The vision of filing a Design Space is ambitious and may feel overwhelming when first pro-posed. However, over the years more and more knowledge has accumulated and the industry seems ready to take the next step. When taking this step a frequently asked question is: “How do we report the DoE part of a Design Space document internally as well as to the authori-ties?”
In Design Space projects different departments are commonly involved. Therefore a Standard Operating Procedure (SOP) to avoid errors due to misunderstandings is necessary.
This white paper will focus on the DoE part of the Design Space, and will also briefly touch on the workflow to establish before creating a successful report.
Establishing a Design Space
Establishing a Design Space is a process starting by defining the Critical Process Parameters (CPP's) and the Critical Quality Attributes (CQA's). Design of Experiments (DoE) is used to identify the important CPP's and their impact on the CQA's.
Case Types
The outcome of the DoE investigations should be judged on two criteria resulting in a case categorization: (1) is the CQA inside or outside the specification limits and (2) is the model statistically significant or not.
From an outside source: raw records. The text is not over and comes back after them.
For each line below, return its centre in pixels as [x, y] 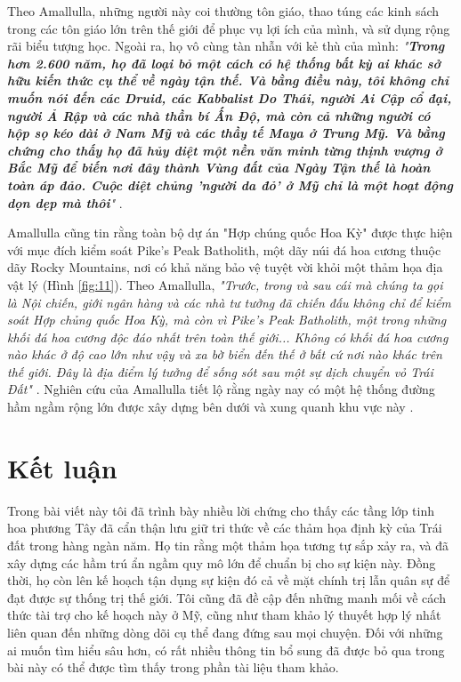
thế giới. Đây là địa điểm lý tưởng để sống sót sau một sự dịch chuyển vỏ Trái [220, 371]
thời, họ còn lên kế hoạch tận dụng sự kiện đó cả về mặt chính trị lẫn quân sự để [229, 580]
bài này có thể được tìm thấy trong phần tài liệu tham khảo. [173, 667]
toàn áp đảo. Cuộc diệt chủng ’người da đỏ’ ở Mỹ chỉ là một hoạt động [230, 185]
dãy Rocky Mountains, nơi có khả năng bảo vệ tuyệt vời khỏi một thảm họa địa [225, 267]
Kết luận [62, 467]
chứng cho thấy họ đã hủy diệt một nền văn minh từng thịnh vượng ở [225, 150]
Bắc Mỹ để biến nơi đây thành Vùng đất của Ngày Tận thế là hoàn [219, 168]

Preparation for a Design Space filing
When starting the project of establishing and filing a Design Space, it is extremely important that the teams from the different departments "start on the same page", communicate and use the same terminology. Structure from the beginning to the end is Alpha and Omega for the filing process to run smoothly. Trivial things, such as an inconsistent naming of the input parameters (CPP's) and output parameters (CQA's) and their abbreviations can lead to numerous rewrites, if not addressed at the beginning.
Communication is Key
Start the project by gathering a representative from each involved department and discuss the topics in this section. Communication is the key and small misunderstandings can take a long time to realize and to correct.
Naming and Abbreviations
Create a file where abbreviations and names are given in alphabetical order. Make this file accessible to all involved parts in the project. Assign a person from each department to communicate with the other departments so that the used names are unique and not used for another CPP's or CQA's.
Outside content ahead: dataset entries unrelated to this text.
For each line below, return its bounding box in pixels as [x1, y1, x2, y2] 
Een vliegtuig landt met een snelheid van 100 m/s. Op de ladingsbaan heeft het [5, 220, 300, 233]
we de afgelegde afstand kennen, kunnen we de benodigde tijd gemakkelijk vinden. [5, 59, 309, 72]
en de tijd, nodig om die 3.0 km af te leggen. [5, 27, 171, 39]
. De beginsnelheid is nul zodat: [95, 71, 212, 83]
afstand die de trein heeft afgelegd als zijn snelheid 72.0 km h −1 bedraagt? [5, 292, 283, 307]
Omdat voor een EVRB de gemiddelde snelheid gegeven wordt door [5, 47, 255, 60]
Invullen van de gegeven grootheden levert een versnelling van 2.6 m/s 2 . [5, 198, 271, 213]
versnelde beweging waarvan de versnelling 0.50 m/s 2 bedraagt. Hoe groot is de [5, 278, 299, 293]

The length of the abbreviations should be considered as this can be a limiting issue for plots and graph in the Design of Experiment software.
Traceability
Choose software that allows the name of the experiment to be traceable and visible in all plots.
Reporting a Design Space
Creating the report of the Design Space runs rather smoothly if all critical aspect mentioned earlier in this white paper are addressed correctly. The report can be build around a predefined template, based on the 4 cases mentioned above. A template created by Umetrics and can be accessed by contacting Umetrics. In the sections below this template will be explained and to some extent demonstrated.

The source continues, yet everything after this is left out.